Holder Homeomorphisms and Approximate Nearest Neighbors

Authors: Alexandr Andoni Columbia University, Assaf Naor Princeton University, Aleksandar Nikolov University of Toronto, Ilya Razenshteyn
Microsoft Research Redmond, Erik Waingarten Columbia University

This paper gives new algorithms for the approximate near neighbor (ANN) search problem for general normed spaces. The problem is a classic problem in computational geometry, and a way to model “similarity search”.

For example, Spotify may need to preprocess their dataset of songs so that new users may find songs which are most similar to their favorite songs. While a lot of work goes into designing good algorithms for ANN, these algorithm work for specific metric spaces of interest to measure the distance between two points (such as Euclidean or Manhattan distance). This work is the first to give non-trivial algorithms for general normed spaces.

“One thing which surprised me was that even though the embedding appears weaker than established theorems that are commonly used, such as John’s theorem, the embedding is efficiently computable and gives more control over certain parameters,” said Erik Waingarten, an algorithms and computational complexity PhD student.

Parallel Graph Connectivity in Log Diameter Rounds

Authors: Alexandr Andoni Columbia University, Zhao Song Harvard University & UT-Austin, Clifford Stein Columbia University, Zhengyu Wang Harvard University, Peilin Zhong Columbia University

This paper is about designing fast algorithms for problems on graphs in parallel systems, such as MapReduce. The latter systems have been widely-successful in practice, and invite designing new algorithms for these parallel systems. While many classic “parallel algorithms” were been designed in the 1980s and 1990s (PRAM algorithms), predating the modern massive computing clusters, they had a different parallelism in mind, and hence do not take full advantage of the new systems.

The typical example is the problem of checking connectivity in a graph: given N nodes together with some connecting edges (e.g., a friendship graph or road network), check whether there’s a path between two given nodes. The classic PRAM algorithm solves this in “parallel time” that is logarithmic in N. While already much better than the sequential-time of N (or more), the researchers considered to question whether one can do even better in the new parallel systems a-la MapReduce.

While obtaining a much better runtime seems out of reach at the moment (some conjecture impossible), the researchers realized that they may be able to obtain faster algorithms when the graphs have a small diameter, for example if any two connected nodes have a path at most 10 hops. Their algorithm obtains a parallel time that is logarithmic in the diameter. (Note that the diameter of a graph is often much smaller than N.)
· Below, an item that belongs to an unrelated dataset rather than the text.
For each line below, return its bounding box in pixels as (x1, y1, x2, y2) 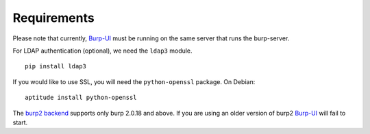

“Checking connectivity may be a basic problem, but its resolution is fundamental to understanding many other problems of graphs, such as shortest paths, clustering, and others,” said Alexandr Andoni, one of the authors. “We are currently exploring these extensions.”

Non-Malleable Codes for Small-Depth Circuits

Authors: Marshall Ball Columbia University, Dana Dachman-Soled University of Maryland, Siyao Guo Northeastern University, Tal Malkin Columbia University, Li-Yang Tan Stanford University

With this paper, the researchers constructed new non-malleable codes that improve efficiency over what was previously known.

“With non-malleable codes, any attempt to tamper with the encoding will do nothing and what an attacker can only hope to do is replace the information with something completely independent,” said Maynard Marshall Ball, a fourth year PhD student. “That said, non-malleable codes cannot exist for arbitrary attackers.”

The constructions were derived via a novel application of a powerful circuit lower bound technique (pseudorandom switching lemmas) to non-malleability. While non-malleability against circuit classes implies strong lower bounds for those same classes, it is not clear that the converse is true in general. This work shows that certain techniques for proving strong circuit lower bounds are indeed strong enough to yield non-malleability.